[Stored data entries]
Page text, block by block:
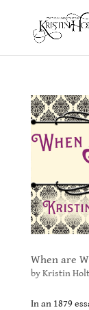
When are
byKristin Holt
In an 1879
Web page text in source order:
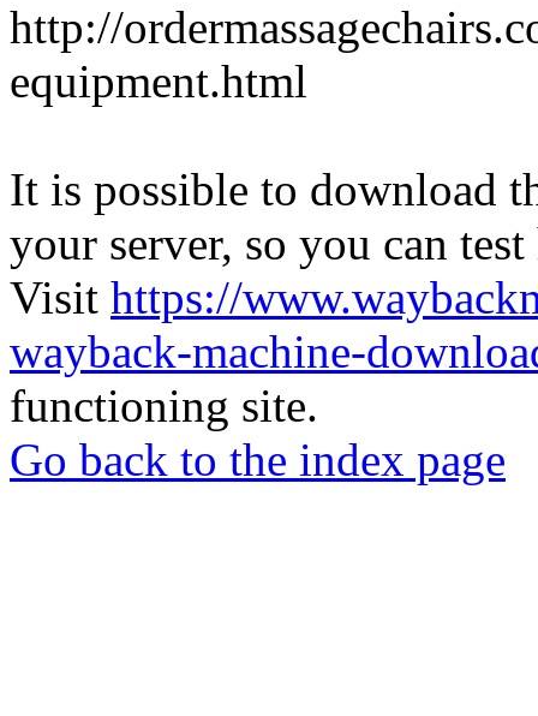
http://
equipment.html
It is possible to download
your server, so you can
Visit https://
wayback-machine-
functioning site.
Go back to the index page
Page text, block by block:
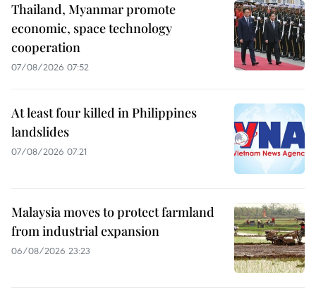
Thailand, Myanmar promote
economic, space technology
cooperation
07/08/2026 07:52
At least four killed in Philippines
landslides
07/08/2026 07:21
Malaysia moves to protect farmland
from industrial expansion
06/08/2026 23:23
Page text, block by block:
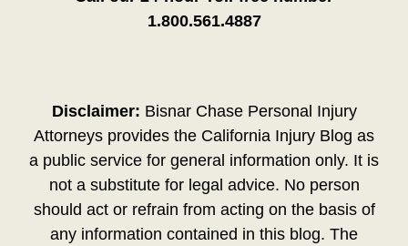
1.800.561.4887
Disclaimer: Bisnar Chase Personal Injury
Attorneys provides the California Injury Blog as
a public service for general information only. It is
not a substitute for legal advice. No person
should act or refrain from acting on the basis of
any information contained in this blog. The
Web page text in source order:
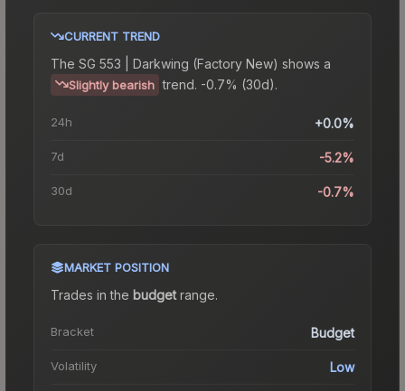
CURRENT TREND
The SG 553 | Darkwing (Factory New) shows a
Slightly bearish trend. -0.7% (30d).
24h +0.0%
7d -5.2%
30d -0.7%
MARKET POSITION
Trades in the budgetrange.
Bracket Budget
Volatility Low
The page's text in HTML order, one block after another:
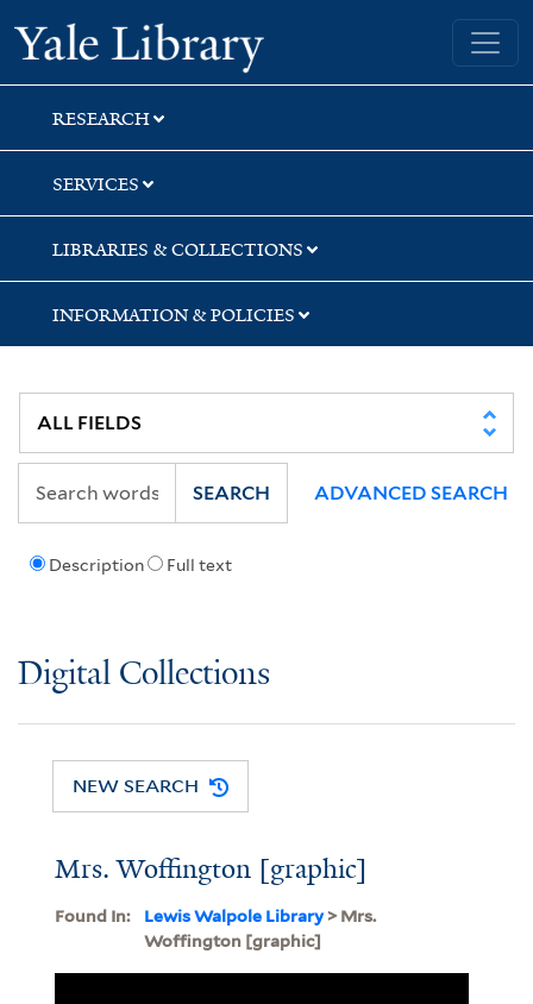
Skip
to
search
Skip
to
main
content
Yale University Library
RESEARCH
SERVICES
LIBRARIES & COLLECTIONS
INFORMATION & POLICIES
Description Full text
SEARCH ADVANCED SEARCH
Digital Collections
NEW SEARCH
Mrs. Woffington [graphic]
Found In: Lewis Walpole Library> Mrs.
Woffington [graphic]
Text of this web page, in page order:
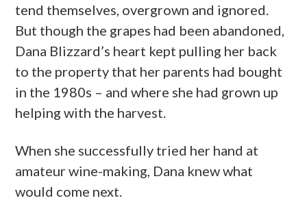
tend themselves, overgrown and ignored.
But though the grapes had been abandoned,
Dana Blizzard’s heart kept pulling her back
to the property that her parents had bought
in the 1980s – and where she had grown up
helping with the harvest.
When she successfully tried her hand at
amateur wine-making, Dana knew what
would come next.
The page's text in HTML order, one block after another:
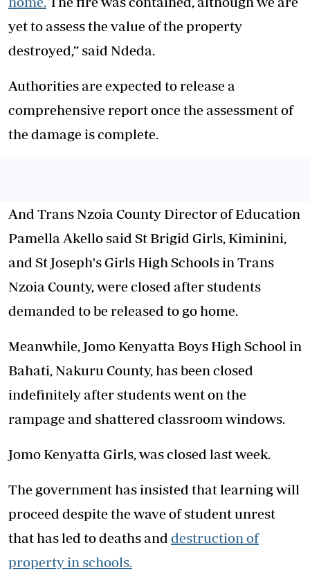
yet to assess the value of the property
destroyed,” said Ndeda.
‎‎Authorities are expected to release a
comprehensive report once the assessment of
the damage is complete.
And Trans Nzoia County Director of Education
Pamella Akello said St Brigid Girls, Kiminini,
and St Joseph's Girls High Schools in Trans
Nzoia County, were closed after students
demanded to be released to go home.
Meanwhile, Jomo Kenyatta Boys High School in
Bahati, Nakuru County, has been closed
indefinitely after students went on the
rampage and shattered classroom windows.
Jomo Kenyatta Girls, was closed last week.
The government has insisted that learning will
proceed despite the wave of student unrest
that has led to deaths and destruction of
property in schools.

...

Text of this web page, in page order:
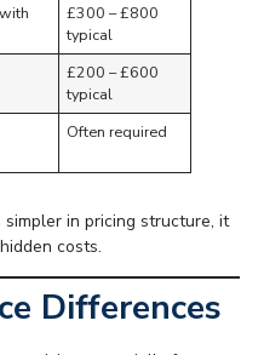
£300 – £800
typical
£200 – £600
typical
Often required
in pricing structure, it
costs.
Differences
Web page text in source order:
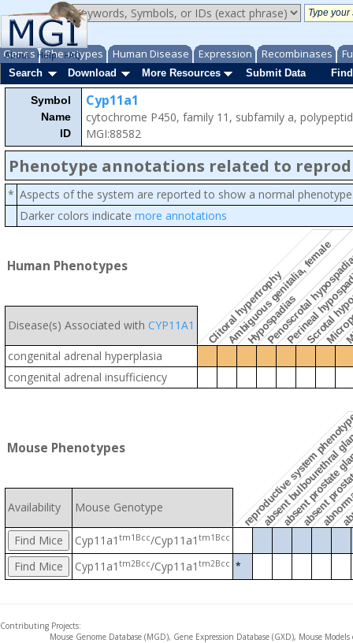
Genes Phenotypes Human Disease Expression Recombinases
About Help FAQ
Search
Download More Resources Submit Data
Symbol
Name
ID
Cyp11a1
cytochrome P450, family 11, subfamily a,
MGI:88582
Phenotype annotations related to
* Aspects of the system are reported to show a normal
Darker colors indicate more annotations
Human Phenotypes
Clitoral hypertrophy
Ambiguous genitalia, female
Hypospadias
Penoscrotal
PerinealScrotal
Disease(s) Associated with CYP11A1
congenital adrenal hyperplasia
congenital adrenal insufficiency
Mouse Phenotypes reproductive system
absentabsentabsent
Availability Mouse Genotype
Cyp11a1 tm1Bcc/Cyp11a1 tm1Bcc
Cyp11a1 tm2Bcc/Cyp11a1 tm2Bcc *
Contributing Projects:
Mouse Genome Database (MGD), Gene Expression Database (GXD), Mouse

_YOUR INSTRUCTIONS_.
Beginning at the line with "Human Phenotypes" and stopping after the line with "Mouse Genome Database", please write out every line of the data above exactly and nothing else.

_TASK RESULT_.
Human Phenotypes
Clitoral hypertrophy
Ambiguous genitalia, female
Hypospadias
Penoscrotal
PerinealScrotal
Disease(s) Associated with CYP11A1
congenital adrenal hyperplasia
congenital adrenal insufficiency
Mouse Phenotypes reproductive system
absentabsentabsent
Availability Mouse Genotype
Cyp11a1 tm1Bcc/Cyp11a1 tm1Bcc
Cyp11a1 tm2Bcc/Cyp11a1 tm2Bcc *
Contributing Projects:
Mouse Genome Database (MGD), Gene Expression Database (GXD), Mouse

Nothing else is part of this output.